Would you repeat the whole listing exactly?
Top of Records provided
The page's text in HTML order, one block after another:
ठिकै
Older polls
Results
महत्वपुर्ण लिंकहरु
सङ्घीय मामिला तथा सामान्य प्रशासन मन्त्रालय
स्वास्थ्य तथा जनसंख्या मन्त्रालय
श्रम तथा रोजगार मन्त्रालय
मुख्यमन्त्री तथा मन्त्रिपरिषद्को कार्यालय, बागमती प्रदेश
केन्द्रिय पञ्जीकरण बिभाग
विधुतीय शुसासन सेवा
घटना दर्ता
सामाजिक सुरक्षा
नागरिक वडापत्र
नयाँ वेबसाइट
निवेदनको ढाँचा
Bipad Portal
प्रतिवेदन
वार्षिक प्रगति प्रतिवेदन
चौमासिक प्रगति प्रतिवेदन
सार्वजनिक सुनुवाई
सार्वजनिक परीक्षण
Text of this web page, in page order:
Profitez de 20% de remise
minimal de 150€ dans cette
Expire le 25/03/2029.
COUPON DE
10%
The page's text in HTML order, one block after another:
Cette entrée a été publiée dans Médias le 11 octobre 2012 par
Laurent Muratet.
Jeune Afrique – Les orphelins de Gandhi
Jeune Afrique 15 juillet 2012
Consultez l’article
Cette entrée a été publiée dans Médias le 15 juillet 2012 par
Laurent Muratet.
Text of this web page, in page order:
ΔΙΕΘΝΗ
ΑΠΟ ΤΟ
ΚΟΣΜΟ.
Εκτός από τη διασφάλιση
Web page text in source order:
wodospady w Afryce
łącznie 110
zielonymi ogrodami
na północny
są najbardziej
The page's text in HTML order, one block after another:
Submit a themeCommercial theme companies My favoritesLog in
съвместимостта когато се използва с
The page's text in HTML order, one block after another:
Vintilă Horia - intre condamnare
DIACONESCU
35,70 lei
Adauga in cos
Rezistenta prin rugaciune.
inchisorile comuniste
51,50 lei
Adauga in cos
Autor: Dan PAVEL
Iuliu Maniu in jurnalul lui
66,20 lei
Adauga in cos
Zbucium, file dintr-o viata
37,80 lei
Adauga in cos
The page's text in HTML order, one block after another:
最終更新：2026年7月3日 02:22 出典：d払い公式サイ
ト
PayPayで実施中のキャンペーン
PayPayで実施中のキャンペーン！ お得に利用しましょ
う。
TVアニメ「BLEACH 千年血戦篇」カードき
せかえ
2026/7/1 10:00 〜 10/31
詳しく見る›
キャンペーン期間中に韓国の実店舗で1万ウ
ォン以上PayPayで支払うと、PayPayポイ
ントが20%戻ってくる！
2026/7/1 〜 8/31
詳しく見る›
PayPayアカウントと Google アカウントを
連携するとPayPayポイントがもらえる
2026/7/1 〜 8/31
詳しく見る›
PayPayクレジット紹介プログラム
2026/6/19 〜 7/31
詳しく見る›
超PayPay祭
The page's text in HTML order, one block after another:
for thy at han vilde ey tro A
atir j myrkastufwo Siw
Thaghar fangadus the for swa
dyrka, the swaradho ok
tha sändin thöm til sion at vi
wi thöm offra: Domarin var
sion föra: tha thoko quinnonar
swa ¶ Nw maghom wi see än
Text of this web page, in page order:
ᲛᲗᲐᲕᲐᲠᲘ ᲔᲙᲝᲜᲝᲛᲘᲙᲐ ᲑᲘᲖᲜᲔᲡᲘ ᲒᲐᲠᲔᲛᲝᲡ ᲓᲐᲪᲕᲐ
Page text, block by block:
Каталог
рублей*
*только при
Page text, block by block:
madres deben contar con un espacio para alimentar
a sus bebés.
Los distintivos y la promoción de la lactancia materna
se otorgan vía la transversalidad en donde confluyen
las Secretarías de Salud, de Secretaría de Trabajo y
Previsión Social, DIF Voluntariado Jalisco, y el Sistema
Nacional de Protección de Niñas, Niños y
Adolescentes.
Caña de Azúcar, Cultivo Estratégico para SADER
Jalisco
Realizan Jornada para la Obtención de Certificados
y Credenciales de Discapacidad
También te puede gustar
Bottom of Records provided
• Worked solution:
The page's text in HTML order, one block after another:
ठिकै
Older polls
Results
महत्वपुर्ण लिंकहरु
सङ्घीय मामिला तथा सामान्य प्रशासन मन्त्रालय
स्वास्थ्य तथा जनसंख्या मन्त्रालय
श्रम तथा रोजगार मन्त्रालय
मुख्यमन्त्री तथा मन्त्रिपरिषद्को कार्यालय, बागमती प्रदेश
केन्द्रिय पञ्जीकरण बिभाग
विधुतीय शुसासन सेवा
घटना दर्ता
सामाजिक सुरक्षा
नागरिक वडापत्र
नयाँ वेबसाइट
निवेदनको ढाँचा
Bipad Portal
प्रतिवेदन
वार्षिक प्रगति प्रतिवेदन
चौमासिक प्रगति प्रतिवेदन
सार्वजनिक सुनुवाई
सार्वजनिक परीक्षण
Text of this web page, in page order:
Profitez de 20% de remise
minimal de 150€ dans cette
Expire le 25/03/2029.
COUPON DE
10%
The page's text in HTML order, one block after another:
Cette entrée a été publiée dans Médias le 11 octobre 2012 par
Laurent Muratet.
Jeune Afrique – Les orphelins de Gandhi
Jeune Afrique 15 juillet 2012
Consultez l’article
Cette entrée a été publiée dans Médias le 15 juillet 2012 par
Laurent Muratet.
Text of this web page, in page order:
ΔΙΕΘΝΗ
ΑΠΟ ΤΟ
ΚΟΣΜΟ.
Εκτός από τη διασφάλιση
Web page text in source order:
wodospady w Afryce
łącznie 110
zielonymi ogrodami
na północny
są najbardziej
The page's text in HTML order, one block after another:
Submit a themeCommercial theme companies My favoritesLog in
съвместимостта когато се използва с
The page's text in HTML order, one block after another:
Vintilă Horia - intre condamnare
DIACONESCU
35,70 lei
Adauga in cos
Rezistenta prin rugaciune.
inchisorile comuniste
51,50 lei
Adauga in cos
Autor: Dan PAVEL
Iuliu Maniu in jurnalul lui
66,20 lei
Adauga in cos
Zbucium, file dintr-o viata
37,80 lei
Adauga in cos
The page's text in HTML order, one block after another:
最終更新：2026年7月3日 02:22 出典：d払い公式サイ
ト
PayPayで実施中のキャンペーン
PayPayで実施中のキャンペーン！ お得に利用しましょ
う。
TVアニメ「BLEACH 千年血戦篇」カードき
せかえ
2026/7/1 10:00 〜 10/31
詳しく見る›
キャンペーン期間中に韓国の実店舗で1万ウ
ォン以上PayPayで支払うと、PayPayポイ
ントが20%戻ってくる！
2026/7/1 〜 8/31
詳しく見る›
PayPayアカウントと Google アカウントを
連携するとPayPayポイントがもらえる
2026/7/1 〜 8/31
詳しく見る›
PayPayクレジット紹介プログラム
2026/6/19 〜 7/31
詳しく見る›
超PayPay祭
The page's text in HTML order, one block after another:
for thy at han vilde ey tro A
atir j myrkastufwo Siw
Thaghar fangadus the for swa
dyrka, the swaradho ok
tha sändin thöm til sion at vi
wi thöm offra: Domarin var
sion föra: tha thoko quinnonar
swa ¶ Nw maghom wi see än
Text of this web page, in page order:
ᲛᲗᲐᲕᲐᲠᲘ ᲔᲙᲝᲜᲝᲛᲘᲙᲐ ᲑᲘᲖᲜᲔᲡᲘ ᲒᲐᲠᲔᲛᲝᲡ ᲓᲐᲪᲕᲐ
Page text, block by block:
Каталог
рублей*
*только при
Page text, block by block:
madres deben contar con un espacio para alimentar
a sus bebés.
Los distintivos y la promoción de la lactancia materna
se otorgan vía la transversalidad en donde confluyen
las Secretarías de Salud, de Secretaría de Trabajo y
Previsión Social, DIF Voluntariado Jalisco, y el Sistema
Nacional de Protección de Niñas, Niños y
Adolescentes.
Caña de Azúcar, Cultivo Estratégico para SADER
Jalisco
Realizan Jornada para la Obtención de Certificados
y Credenciales de Discapacidad
También te puede gustar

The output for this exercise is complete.